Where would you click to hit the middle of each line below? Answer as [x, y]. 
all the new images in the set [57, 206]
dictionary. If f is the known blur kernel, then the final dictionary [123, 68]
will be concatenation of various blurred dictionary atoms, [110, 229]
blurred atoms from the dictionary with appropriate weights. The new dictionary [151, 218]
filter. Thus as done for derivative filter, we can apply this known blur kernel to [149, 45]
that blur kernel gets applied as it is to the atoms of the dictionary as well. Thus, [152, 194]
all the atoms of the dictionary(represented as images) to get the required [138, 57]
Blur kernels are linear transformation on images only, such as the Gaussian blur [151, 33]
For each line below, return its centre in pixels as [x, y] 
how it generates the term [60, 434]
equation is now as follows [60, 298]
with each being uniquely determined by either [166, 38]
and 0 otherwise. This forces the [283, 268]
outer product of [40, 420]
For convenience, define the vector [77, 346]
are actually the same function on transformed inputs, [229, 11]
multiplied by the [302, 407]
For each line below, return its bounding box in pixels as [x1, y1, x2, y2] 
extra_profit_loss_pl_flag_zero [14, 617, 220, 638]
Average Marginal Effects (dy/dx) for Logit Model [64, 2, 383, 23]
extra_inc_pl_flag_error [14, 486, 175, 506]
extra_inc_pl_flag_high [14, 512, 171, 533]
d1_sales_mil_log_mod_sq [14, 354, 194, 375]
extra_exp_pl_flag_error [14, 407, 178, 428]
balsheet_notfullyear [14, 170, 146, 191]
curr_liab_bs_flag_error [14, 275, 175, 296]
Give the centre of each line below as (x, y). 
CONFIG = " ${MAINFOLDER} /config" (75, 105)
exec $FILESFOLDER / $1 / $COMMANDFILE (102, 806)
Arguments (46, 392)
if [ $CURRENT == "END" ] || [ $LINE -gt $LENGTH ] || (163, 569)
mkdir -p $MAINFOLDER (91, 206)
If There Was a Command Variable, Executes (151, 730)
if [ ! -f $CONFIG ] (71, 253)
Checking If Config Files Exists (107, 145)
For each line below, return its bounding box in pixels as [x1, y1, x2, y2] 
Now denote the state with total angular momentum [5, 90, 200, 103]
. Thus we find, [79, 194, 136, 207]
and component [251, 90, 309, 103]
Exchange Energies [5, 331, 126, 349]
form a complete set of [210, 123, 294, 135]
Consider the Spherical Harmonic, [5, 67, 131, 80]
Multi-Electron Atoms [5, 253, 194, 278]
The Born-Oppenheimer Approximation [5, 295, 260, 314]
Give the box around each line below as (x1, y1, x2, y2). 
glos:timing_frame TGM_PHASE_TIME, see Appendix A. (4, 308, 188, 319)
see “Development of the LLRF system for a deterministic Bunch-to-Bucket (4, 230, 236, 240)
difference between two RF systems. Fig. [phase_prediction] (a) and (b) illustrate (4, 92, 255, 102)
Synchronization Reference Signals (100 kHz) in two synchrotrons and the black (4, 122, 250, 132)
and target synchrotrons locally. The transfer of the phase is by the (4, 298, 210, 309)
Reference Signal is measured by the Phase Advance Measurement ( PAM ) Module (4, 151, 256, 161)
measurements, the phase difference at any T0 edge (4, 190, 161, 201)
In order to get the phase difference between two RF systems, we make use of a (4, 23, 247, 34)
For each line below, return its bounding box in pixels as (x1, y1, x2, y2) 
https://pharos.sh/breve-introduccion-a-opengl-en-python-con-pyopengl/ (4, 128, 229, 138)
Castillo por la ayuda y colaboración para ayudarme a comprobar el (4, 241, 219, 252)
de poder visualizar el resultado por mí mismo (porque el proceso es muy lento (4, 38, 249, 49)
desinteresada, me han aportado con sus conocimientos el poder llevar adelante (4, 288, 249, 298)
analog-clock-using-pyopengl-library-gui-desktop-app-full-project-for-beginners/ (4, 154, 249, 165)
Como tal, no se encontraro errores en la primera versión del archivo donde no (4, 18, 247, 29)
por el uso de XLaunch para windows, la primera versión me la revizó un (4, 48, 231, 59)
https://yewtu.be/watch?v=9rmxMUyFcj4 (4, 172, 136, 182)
------------
__Problem description__. Provide only the count of lines in the records above that hold the word "centre".

__Problem solution__. 2